*THE PROBLEM*: Beginning with the first entry, print all the records exactly.
───── RECORDS ─────
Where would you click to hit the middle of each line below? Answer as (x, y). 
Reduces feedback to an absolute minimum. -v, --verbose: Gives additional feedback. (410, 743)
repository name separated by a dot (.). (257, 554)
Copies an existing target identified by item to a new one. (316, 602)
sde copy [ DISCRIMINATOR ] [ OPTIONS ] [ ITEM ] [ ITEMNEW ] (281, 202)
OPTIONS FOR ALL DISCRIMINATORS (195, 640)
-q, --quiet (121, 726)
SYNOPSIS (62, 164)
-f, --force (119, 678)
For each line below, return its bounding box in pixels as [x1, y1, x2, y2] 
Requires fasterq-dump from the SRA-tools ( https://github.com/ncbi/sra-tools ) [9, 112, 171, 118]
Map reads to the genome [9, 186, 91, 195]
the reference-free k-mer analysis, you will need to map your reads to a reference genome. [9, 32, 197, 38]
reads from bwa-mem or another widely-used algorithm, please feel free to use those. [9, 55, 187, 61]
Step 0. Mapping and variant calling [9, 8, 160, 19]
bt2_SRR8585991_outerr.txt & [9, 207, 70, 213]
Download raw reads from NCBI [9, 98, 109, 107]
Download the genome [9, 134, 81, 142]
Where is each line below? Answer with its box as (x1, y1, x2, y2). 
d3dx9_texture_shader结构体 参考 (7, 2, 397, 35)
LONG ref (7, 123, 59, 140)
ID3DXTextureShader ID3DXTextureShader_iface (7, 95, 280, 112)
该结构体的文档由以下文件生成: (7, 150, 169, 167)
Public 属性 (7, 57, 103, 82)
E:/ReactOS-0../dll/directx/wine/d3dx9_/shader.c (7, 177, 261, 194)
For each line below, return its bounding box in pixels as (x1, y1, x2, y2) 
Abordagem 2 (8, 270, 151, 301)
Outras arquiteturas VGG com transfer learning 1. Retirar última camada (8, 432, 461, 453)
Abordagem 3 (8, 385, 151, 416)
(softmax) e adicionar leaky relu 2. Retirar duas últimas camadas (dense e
─────
*WRITTEN RESPONSE*:
Where would you click to hit the middle of each line below? Answer as (x, y). 
Reduces feedback to an absolute minimum. -v, --verbose: Gives additional feedback. (410, 743)
repository name separated by a dot (.). (257, 554)
Copies an existing target identified by item to a new one. (316, 602)
sde copy [ DISCRIMINATOR ] [ OPTIONS ] [ ITEM ] [ ITEMNEW ] (281, 202)
OPTIONS FOR ALL DISCRIMINATORS (195, 640)
-q, --quiet (121, 726)
SYNOPSIS (62, 164)
-f, --force (119, 678)
For each line below, return its bounding box in pixels as [x1, y1, x2, y2] 
Requires fasterq-dump from the SRA-tools ( https://github.com/ncbi/sra-tools ) [9, 112, 171, 118]
Map reads to the genome [9, 186, 91, 195]
the reference-free k-mer analysis, you will need to map your reads to a reference genome. [9, 32, 197, 38]
reads from bwa-mem or another widely-used algorithm, please feel free to use those. [9, 55, 187, 61]
Step 0. Mapping and variant calling [9, 8, 160, 19]
bt2_SRR8585991_outerr.txt & [9, 207, 70, 213]
Download raw reads from NCBI [9, 98, 109, 107]
Download the genome [9, 134, 81, 142]
Where is each line below? Answer with its box as (x1, y1, x2, y2). 
d3dx9_texture_shader结构体 参考 (7, 2, 397, 35)
LONG ref (7, 123, 59, 140)
ID3DXTextureShader ID3DXTextureShader_iface (7, 95, 280, 112)
该结构体的文档由以下文件生成: (7, 150, 169, 167)
Public 属性 (7, 57, 103, 82)
E:/ReactOS-0../dll/directx/wine/d3dx9_/shader.c (7, 177, 261, 194)
For each line below, return its bounding box in pixels as (x1, y1, x2, y2) 
Abordagem 2 (8, 270, 151, 301)
Outras arquiteturas VGG com transfer learning 1. Retirar última camada (8, 432, 461, 453)
Abordagem 3 (8, 385, 151, 416)
(softmax) e adicionar leaky relu 2. Retirar duas últimas camadas (dense e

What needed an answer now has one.